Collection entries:
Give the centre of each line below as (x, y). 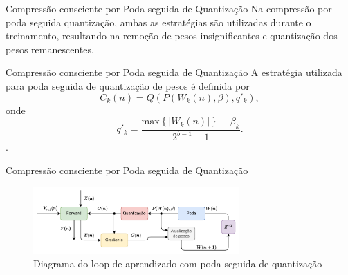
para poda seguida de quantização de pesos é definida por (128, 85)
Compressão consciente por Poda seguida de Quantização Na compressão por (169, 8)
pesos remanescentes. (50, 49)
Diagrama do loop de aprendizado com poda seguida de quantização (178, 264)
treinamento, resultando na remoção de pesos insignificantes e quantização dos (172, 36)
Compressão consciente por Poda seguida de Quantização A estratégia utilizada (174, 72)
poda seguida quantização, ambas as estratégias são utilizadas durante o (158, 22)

==

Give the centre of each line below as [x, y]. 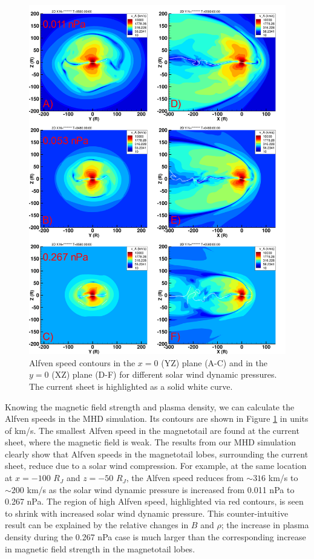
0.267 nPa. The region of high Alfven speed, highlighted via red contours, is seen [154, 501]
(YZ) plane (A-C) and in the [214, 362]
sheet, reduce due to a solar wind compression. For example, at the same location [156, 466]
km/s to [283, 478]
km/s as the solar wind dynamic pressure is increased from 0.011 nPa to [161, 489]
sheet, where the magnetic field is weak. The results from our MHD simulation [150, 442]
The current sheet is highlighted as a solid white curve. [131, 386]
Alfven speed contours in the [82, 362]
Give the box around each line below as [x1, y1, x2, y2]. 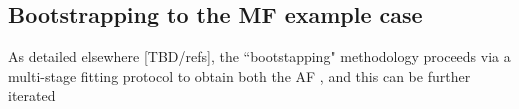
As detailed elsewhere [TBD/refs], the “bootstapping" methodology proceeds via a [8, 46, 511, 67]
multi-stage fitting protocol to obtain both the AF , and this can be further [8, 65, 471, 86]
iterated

▶ **TRY IT**: Only the lines above from the line containing "0.267 nPa. The" through the line containing "km/s as the" should be retyped, exactly and with both ends included.

▶ **EXPECTED ANSWER**:
0.267 nPa. The region of high Alfven speed, highlighted via red contours, is seen [154, 501]
(YZ) plane (A-C) and in the [214, 362]
sheet, reduce due to a solar wind compression. For example, at the same location [156, 466]
km/s to [283, 478]
km/s as the solar wind dynamic pressure is increased from 0.011 nPa to [161, 489]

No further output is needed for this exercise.